Ekipe Orizzonte, Longo: “Derby sentito, vogliamo continuare il percorso”

13-03-2026 18:34 -

Autore: Redazione

Archiviata la festa per la conquista della Coppa Italia, l’Ekipe Orizzonte torna a concentrarsi sul campionato. Domani, sabato 14 marzo alle ore 17:00, le rossazzurre saranno impegnate alla piscina di Nesima nel derby etneo contro la Brizz Nuoto, gara valida per la tredicesima giornata del campionato di Serie A1.

Una sfida sempre particolare, quella contro la formazione acese, che arriva pochi giorni dopo il successo ottenuto nella Final Six di Napoli, dove la squadra catanese ha conquistato per la sesta volta nella sua storia il trofeo della Coppa Italia. Un risultato che ha restituito entusiasmo e fiducia al gruppo, ma che non cambia l’approccio della squadra, già proiettata sui prossimi impegni.

A presentare la gara è la numero 7 dell’Ekipe Orizzonte, Aurora Longo, che sottolinea l’importanza del momento vissuto dalla squadra dopo il trionfo nazionale.

Lo scorso weekend – sottolinea Aurora Longo abbiamo vissuto un momento importante, perché ci ha dato tanta positività per quello che abbiamo fatto e ancor di più per ciò che sappiamo di poter ancora fare. Siamo soddisfatte di aver riportato a Catania un trofeo come la Coppa Italia che mancava ormai da tre anni”.

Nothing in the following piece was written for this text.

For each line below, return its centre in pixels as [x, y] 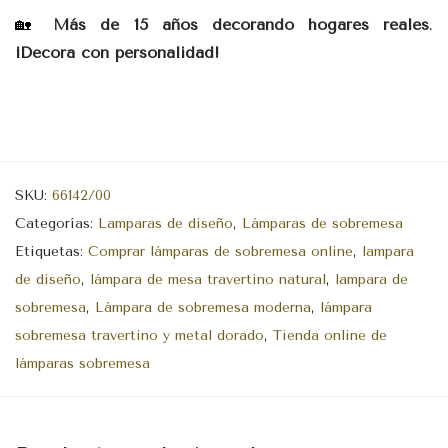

Nonostante l’entusiasmo per la vittoria del trofeo, il gruppo rossazzurro resta concentrato sul lavoro quotidiano e sulla necessità di migliorarsi: “Siamo rientrate da Napoli con grande consapevolezza dei nostri mezzi, ma ovviamente tutto questo non ci basta. Quindi stiamo continuando a lavorare per correggere gli errori che comunque abbiamo commesso”.

Il derby contro la Brizz Nuoto rappresenta quindi un nuovo passaggio nel percorso stagionale dell’Ekipe Orizzonte, chiamata a mantenere alta l’attenzione anche in vista della sfida di alto livello in programma tra pochi giorni sul campo della Sis Roma: “Domani giocheremo il derby, che per noi è sempre una partita sentita. Siamo cariche e ci sentiamo pronte a continuare il percorso che abbiamo intrapreso”.